Voltei rapidinho e encontrei o senhor… todo cagado! Ele se recostou no canteiro de uma árvore e, quando levantou, deixou cair toda a sujeira pelas pernas. Lembrei, então, de uma experiência semelhante, narrada pelo papa Francisco, em que ele fazia questão de destacar: “O homem fedia…”. 

Mostrei a bermuda para ele, que, logicamente, perguntou: “Como vou trocar de bermuda aqui?”. Sugeri que fôssemos juntos ao metrô, que fica na praça da igreja. Mas, então, um outro homem, morador do condomínio em frente, que estava saindo para levar seu cãozinho para passear, viu o que acontecia e nos disse: “Vamos tentar usar o banheiro daquele bar na esquina”. Ele atravessou a rua e entrou no bar. Eu fiquei esperando com o senhor, que reclamava:  

– Por que tá demorando tanto? É sim ou não! Não tem que esperar tanto! Eles não vão deixar…                                                                                                                        

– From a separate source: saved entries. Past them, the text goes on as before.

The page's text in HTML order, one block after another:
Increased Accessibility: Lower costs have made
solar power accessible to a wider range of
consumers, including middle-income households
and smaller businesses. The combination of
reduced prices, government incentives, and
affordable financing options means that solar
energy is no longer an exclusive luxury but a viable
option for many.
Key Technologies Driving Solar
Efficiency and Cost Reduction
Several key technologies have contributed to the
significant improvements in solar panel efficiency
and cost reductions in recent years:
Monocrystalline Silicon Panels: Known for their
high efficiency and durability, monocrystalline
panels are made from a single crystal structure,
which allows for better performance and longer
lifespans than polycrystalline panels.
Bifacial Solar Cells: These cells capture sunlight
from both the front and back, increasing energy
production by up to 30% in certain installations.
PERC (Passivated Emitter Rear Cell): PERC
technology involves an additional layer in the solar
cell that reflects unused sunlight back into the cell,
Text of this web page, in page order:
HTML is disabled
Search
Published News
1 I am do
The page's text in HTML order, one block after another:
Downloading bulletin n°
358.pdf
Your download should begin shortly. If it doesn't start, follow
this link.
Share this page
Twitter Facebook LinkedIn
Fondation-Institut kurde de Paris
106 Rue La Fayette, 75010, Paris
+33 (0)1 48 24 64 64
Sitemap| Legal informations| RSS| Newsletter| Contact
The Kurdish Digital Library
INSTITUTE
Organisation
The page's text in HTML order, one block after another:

Eu tentei tranquilizá-lo (se é que isso seria possível…) e pedi para ele aguardar e se acalmar.                                                                                                                   

Milagrosamente, eu acho, o homem nos chamou. Entramos. A moça do bar nos recebeu e indicou o banheiro. Meu amigo logo perguntou: “Como é que eu vou tirar essa bermuda?” Eu, então, desapertei o cinto dele. A bermuda já estava caindo. Ele pediu para eu recolher o dinheiro que havia nos vários bolsos – já sujos, é claro. Um homem que, penso, era o dono ou o gerente do bar, falou alto pra gente: “Vai ficar um peladão aí com o salão todo cheio?”                                                                                        

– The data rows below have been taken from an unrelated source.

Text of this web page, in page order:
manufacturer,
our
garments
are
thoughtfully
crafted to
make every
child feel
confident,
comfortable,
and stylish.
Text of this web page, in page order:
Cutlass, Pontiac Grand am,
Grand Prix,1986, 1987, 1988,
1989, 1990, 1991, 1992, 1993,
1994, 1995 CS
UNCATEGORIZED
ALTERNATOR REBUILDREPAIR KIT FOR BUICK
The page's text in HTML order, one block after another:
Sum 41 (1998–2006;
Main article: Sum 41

O banheiro, na verdade, era um reservado de dois metros quadrados que só tinha um vaso – nem pia tinha. O meu amigo entrou ali e ficou parado, em pé. Não conseguia fazer nada. Não tinha capacidade motora nem espaço para qualquer coisa. Dessa vez, eu lembrei do velho e sábio Pe. Germano: “Tem que amar até depois da vírgula…” – ou, no caso, até à merda… Me espremi, entrei no reservado e comecei a tirar a bermuda dele. As sandálias não ajudavam muito, mas ele conseguia pelo menos levantar os pés. Em seguida, com os lenços umedecidos, tentei limpar as pernas dele. Depois, consegui colocar a nova bermuda nele. E, por fim, o cinto, que tinha ficado da bermuda antiga, necessário para apertar a bermuda em um corpo tão magro.                  

Saímos do reservado. Eu estava com as mãos sujas, mas não via onde lavá-las. Assim mesmo, entreguei ao meu amigo a sacola com o sabonete, os lenços que sobraram e a comida que eu havia comprado na festa junina. Ele saiu do bar meio aturdido, perguntou “para que lado é o metrô?” e me disse:                                           

– Muito obrigado por cuidar de mim. Deus abençoe o senhor e a sua família.                

Voltei direto para casa. Eu sentia que, nessa uma hora de “aventura”, tinha “rezado” a melhor missa que poderia querer naquele domingo. Talvez não por coincidência, o Evangelho do dia era o do bom samaritano. Essa foi uma das poucas vezes em que me senti realmente vivendo o Evangelho ao pé da letra.